Me dejo caer de espaldas contra la nevera, con la mochila ejerciendo de amortiguador, y cierro los ojos. El estómago empieza a rugirme todavía más. Por culpa del hambre, también tengo un dolor de cabeza colosal. Tenían que descubrirlo un momento u otro. Tengo suerte de que no lo hayan visto en los periódicos.

—No fui yo —digo finalmente—. De verdad.

—Llegaste a casa descalza, vestida con la ropa de otra persona —dice papá—. La tuya quedó destrozada.

Ya lo sé. ¿Por qué papá me dice algo que ya sé?

—Yo no le maté.

—¿Cómo estás tan segura? —pregunta papá. Tienen los ojos húmedos. Mi padre casi nunca llora.

—Porque lo recordaría. Recuerdo todas las presas que he matado.

Papá se estremece ante la palabra. Mamá aparta la mirada. Yo insisto.

—Todas y cada una de ellas. Jamás he matado nada más grande que un ciervo.

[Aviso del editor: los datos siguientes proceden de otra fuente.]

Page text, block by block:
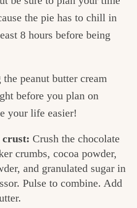
the pie has to chill in
8 hours before being
peanut butter cream
before you plan on
your life easier!
crust: Crush the chocolate
crumbs, cocoa powder,
and granulated sugar in
Pulse to combine. Add
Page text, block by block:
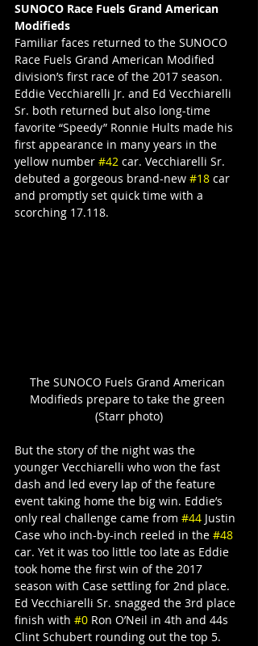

—Los ciervos pueden ser muy grandes —precisa mamá. Tiene los labios muy apretados, pero sus ojos parecen secos—. Zach era delgado.

—Medía metro noventa y cinco. Pesaba mucho más que un ciervo —digo. No estoy segura de eso. Algunos de los ciervos que he cazado debían de pesar unos setenta y cinco kilos—. Además, nunca he matado un ciervo yo sola. Hilliard siempre me acompaña. Y mis primos.

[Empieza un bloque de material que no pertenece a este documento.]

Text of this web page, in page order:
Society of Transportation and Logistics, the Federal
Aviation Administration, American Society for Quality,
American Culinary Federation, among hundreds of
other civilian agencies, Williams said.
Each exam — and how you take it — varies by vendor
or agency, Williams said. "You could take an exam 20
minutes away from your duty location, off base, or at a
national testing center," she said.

—La policía está segura de que fueron perros. ¿Crees realmente que unos perros pudieron hacerle eso, Micah?

—Supongo que de haber sido un lobo lo sabrían. ¡Lo dirían!

Mis padres se quedan en silencio. La diminuta cocina está saturada de descrédito, tristeza, decepción. El aire apesta a todo eso. No creo que pueda soportarlo. Si estuviera en mi forma de lobo, tendría el pelo de punta.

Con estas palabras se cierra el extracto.